Just tought I would share my finding when using a VCMT 25mm glass on a Griffin 25mm.
The VCMT is abou 1mm taller than the original, so the chimney cap does not screw on completly. Then it has a minor leaking issue.
BUT
In your griffin box there is a bag of seals, you remove the original one on the chimney and look for a BLACK o-ring that is the same diamiter as the original but a bit thicker.
As per the picture: the original is the top white one and the one to use is the black one
That solves the leaking issue.
Thank you

Reactions: Like 2 | Winner 1 | Informative 2


----------



## brotiform (20/5/16)

Nice

Reactions: Like 1


----------



## Nightwalker (20/5/16)

Well played.
But let me get this right. You broke both glasses already?
Lucky for you, @Sir Vape and @BigGuy stock griffin-rta 25 replacement tank glass.
Rather do what I do and get 3 or 4 spares

Reactions: Like 1


----------



## RiaanRed (20/5/16)

Nightwalker said:


> Well played.
> But let me get this right. You broke both glasses already?
> Lucky for you, @Sir Vape and @BigGuy stock griffin-rta 25 replacement tank glass.
> Rather do what I do and get 3 or 4 spares


Lol! The day I got my Griffin 25, while I was installing the coils, the tank rolled of the table and broke, 3 days after that I went to visit my brother and he dropped my Griff with the frosted glass.
So I asked ALL the vape suppliers and no one had stock.
So I asked Sir Vape to check if the VCMT 25mm glass would fit and he confirmed that it does.

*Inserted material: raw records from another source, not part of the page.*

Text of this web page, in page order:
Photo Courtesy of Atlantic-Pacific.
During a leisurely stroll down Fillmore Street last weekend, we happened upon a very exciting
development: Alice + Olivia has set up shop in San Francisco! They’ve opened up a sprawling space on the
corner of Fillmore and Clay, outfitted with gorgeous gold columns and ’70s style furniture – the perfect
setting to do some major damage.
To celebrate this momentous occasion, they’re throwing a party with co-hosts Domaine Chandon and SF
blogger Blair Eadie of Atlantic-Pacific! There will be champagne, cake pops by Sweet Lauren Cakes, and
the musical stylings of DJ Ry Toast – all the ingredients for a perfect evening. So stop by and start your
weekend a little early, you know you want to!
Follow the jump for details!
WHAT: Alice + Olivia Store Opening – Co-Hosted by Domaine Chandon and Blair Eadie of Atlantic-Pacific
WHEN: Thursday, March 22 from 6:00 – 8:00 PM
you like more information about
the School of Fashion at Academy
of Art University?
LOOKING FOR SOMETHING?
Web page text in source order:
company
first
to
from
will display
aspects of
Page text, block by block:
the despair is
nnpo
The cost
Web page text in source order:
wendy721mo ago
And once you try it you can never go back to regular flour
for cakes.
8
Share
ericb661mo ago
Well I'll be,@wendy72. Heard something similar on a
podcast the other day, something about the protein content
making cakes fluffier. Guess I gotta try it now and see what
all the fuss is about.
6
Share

Ordered 3 of them!


----------



## Nightwalker (20/5/16)

RiaanRed said:


> Lol! The day I got my Griffin 25, while I was installing the coils, the tank rolled of the table and broke, 3 days after that I went to visit my brother and he dropped my Griff with the frosted glass.
> So I asked ALL the vape suppliers and no one had stock.
> So I asked Sir Vape to check if the VCMT 25mm glass would fit and he confirmed that it does. Ordered 3 of them!


I just saw, sorry. Its a dual tank replacement


----------